(Stored items from a collection)
Segment Open
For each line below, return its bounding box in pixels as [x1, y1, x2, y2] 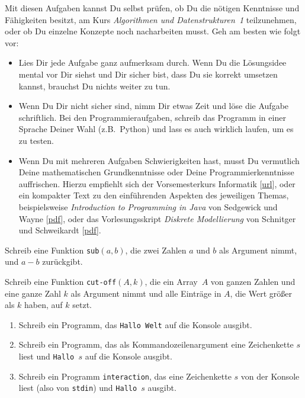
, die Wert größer [230, 287, 292, 299]
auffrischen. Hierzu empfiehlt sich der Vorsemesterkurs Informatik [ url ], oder [18, 177, 296, 190]
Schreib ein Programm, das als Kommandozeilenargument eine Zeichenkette [18, 338, 294, 351]
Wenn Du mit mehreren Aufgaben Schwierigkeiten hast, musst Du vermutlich [18, 154, 300, 166]
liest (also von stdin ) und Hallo [18, 381, 137, 394]
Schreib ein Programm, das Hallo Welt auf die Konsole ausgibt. [18, 318, 252, 330]
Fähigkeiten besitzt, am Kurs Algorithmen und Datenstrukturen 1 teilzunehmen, [5, 13, 297, 25]
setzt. [72, 298, 92, 311]
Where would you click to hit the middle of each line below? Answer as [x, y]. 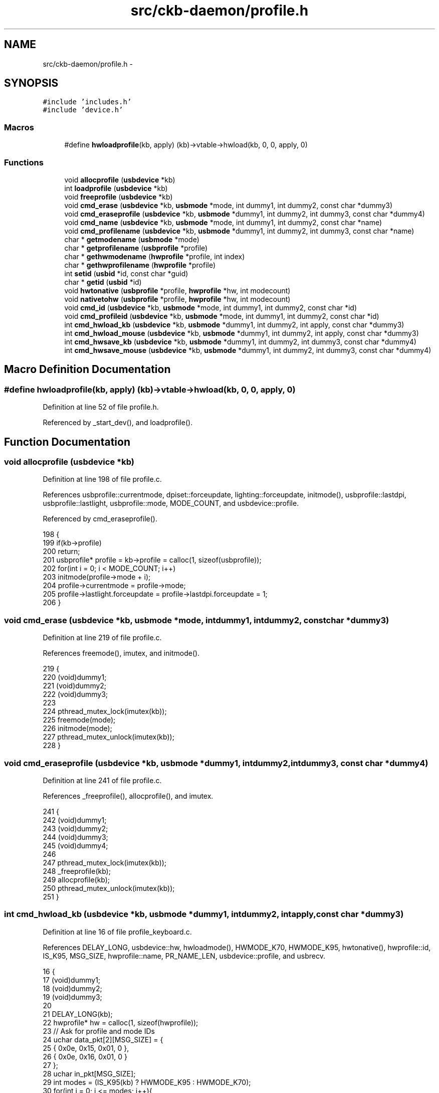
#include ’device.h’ [83, 110]
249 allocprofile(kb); [76, 879]
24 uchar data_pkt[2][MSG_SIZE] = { [103, 1039]
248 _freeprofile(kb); [77, 871]
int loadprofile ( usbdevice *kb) [116, 188]
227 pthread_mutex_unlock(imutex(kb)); [108, 737]
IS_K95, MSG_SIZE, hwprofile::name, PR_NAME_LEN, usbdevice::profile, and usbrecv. [184, 956]
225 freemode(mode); [79, 720]
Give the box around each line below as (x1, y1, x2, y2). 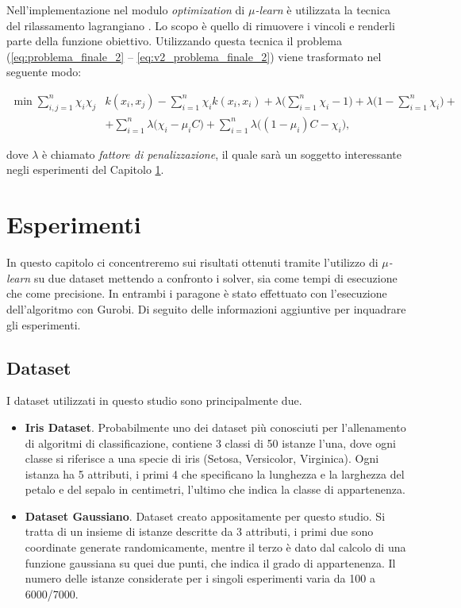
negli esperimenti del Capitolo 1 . (6, 161, 164, 178)
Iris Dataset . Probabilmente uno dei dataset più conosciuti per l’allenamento (25, 418, 406, 435)
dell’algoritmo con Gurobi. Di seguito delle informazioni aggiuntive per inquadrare (6, 300, 406, 317)
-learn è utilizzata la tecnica (255, 2, 390, 17)
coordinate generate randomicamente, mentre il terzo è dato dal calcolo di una (25, 539, 406, 556)
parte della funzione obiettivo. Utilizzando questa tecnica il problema (6, 33, 342, 49)
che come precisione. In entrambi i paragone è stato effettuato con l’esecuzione (6, 285, 387, 302)
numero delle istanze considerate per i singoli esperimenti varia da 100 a (25, 570, 375, 587)
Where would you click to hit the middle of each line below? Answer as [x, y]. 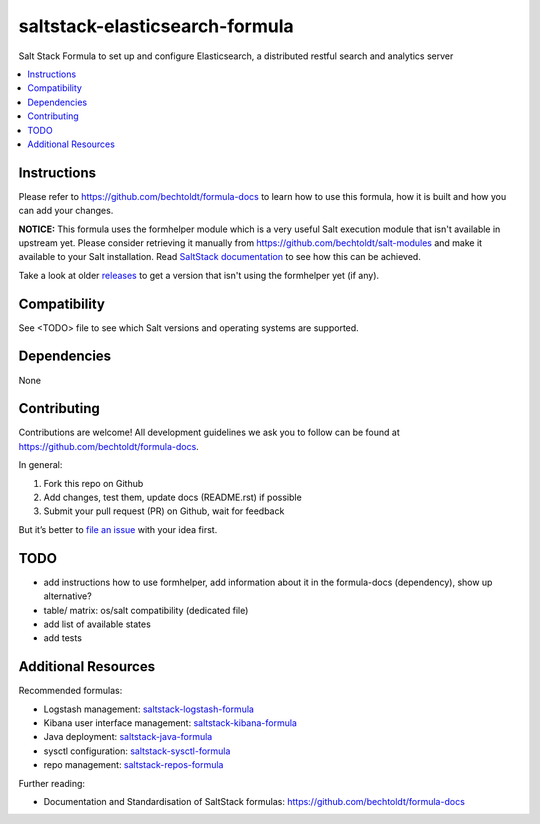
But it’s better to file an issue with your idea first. [118, 529]
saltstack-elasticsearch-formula [156, 26]
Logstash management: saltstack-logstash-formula [149, 709]
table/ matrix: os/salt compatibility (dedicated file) [146, 610]
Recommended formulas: [70, 691]
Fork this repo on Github [93, 483]
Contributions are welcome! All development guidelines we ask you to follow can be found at [209, 432]
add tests [62, 638]
Segment Closed
• REQUIRED WORK
After dropping the pictures, reproduce exactly the lines from the first line of the entries through the line containing "225 freemode(mode); [79, 720]", both included.

• TASK RESPONSE
For each line below, return its bounding box in pixels as [x1, y1, x2, y2] 
, die Wert größer [230, 287, 292, 299]
auffrischen. Hierzu empfiehlt sich der Vorsemesterkurs Informatik [ url ], oder [18, 177, 296, 190]
Schreib ein Programm, das als Kommandozeilenargument eine Zeichenkette [18, 338, 294, 351]
Wenn Du mit mehreren Aufgaben Schwierigkeiten hast, musst Du vermutlich [18, 154, 300, 166]
liest (also von stdin ) und Hallo [18, 381, 137, 394]
Schreib ein Programm, das Hallo Welt auf die Konsole ausgibt. [18, 318, 252, 330]
Fähigkeiten besitzt, am Kurs Algorithmen und Datenstrukturen 1 teilzunehmen, [5, 13, 297, 25]
setzt. [72, 298, 92, 311]
Where would you click to hit the middle of each line below? Answer as [x, y]. 
#include ’device.h’ [83, 110]
249 allocprofile(kb); [76, 879]
24 uchar data_pkt[2][MSG_SIZE] = { [103, 1039]
248 _freeprofile(kb); [77, 871]
int loadprofile ( usbdevice *kb) [116, 188]
227 pthread_mutex_unlock(imutex(kb)); [108, 737]
IS_K95, MSG_SIZE, hwprofile::name, PR_NAME_LEN, usbdevice::profile, and usbrecv. [184, 956]
225 freemode(mode); [79, 720]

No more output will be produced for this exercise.